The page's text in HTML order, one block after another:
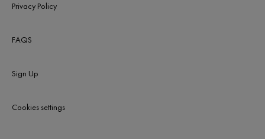
Privacy Policy
FAQS
Sign Up
Cookies settings
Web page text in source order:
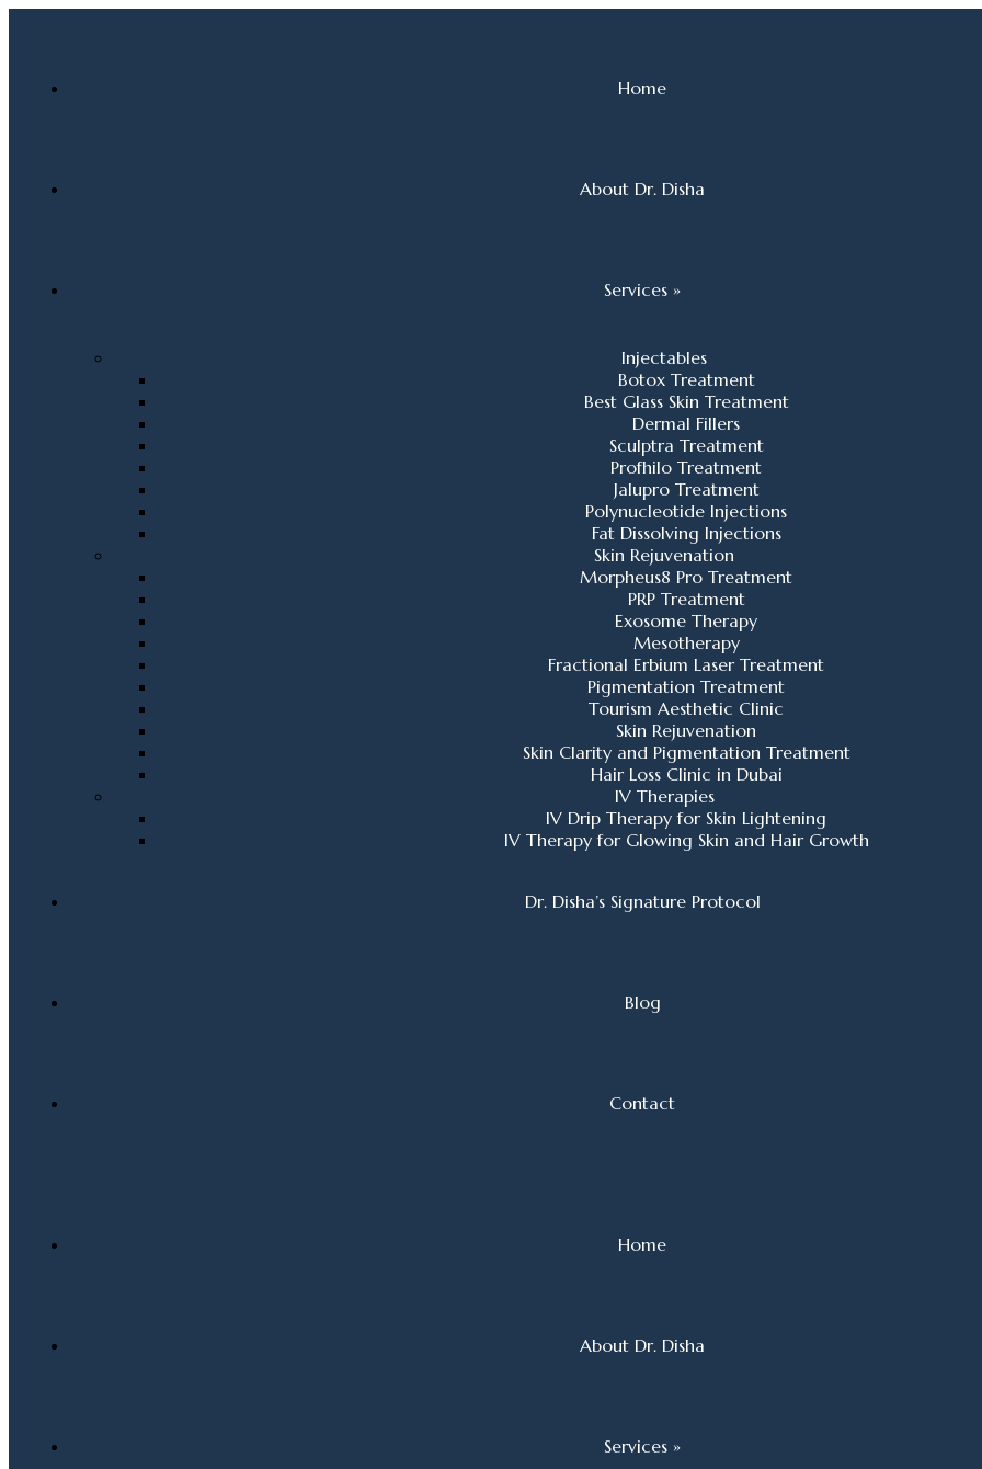
Home
About Dr. Disha
Services »
Injectables
Botox Treatment
Best Glass Skin Treatment
Dermal Fillers
Sculptra Treatment
Profhilo Treatment
Jalupro Treatment
Polynucleotide Injections
Fat Dissolving Injections
Skin Rejuvenation
Morpheus8 Pro Treatment
PRP Treatment
Exosome Therapy
Mesotherapy
Fractional Erbium Laser Treatment
Pigmentation Treatment
Tourism Aesthetic Clinic
Skin Rejuvenation
Skin Clarity and Pigmentation Treatment
Hair Loss Clinic in Dubai
IV Therapies
IV Drip Therapy for Skin Lightening
IV Therapy for Glowing Skin and Hair Growth
Dr. Disha’s Signature Protocol
Blog
Contact
Home
About Dr. Disha
Services »

--

Every word of the material, and none of its pictures, should be set down again.

▶ **RESULT FOR THIS TASK**:
The page's text in HTML order, one block after another:
Privacy Policy
FAQS
Sign Up
Cookies settings
Web page text in source order:
Home
About Dr. Disha
Services »
Injectables
Botox Treatment
Best Glass Skin Treatment
Dermal Fillers
Sculptra Treatment
Profhilo Treatment
Jalupro Treatment
Polynucleotide Injections
Fat Dissolving Injections
Skin Rejuvenation
Morpheus8 Pro Treatment
PRP Treatment
Exosome Therapy
Mesotherapy
Fractional Erbium Laser Treatment
Pigmentation Treatment
Tourism Aesthetic Clinic
Skin Rejuvenation
Skin Clarity and Pigmentation Treatment
Hair Loss Clinic in Dubai
IV Therapies
IV Drip Therapy for Skin Lightening
IV Therapy for Glowing Skin and Hair Growth
Dr. Disha’s Signature Protocol
Blog
Contact
Home
About Dr. Disha
Services »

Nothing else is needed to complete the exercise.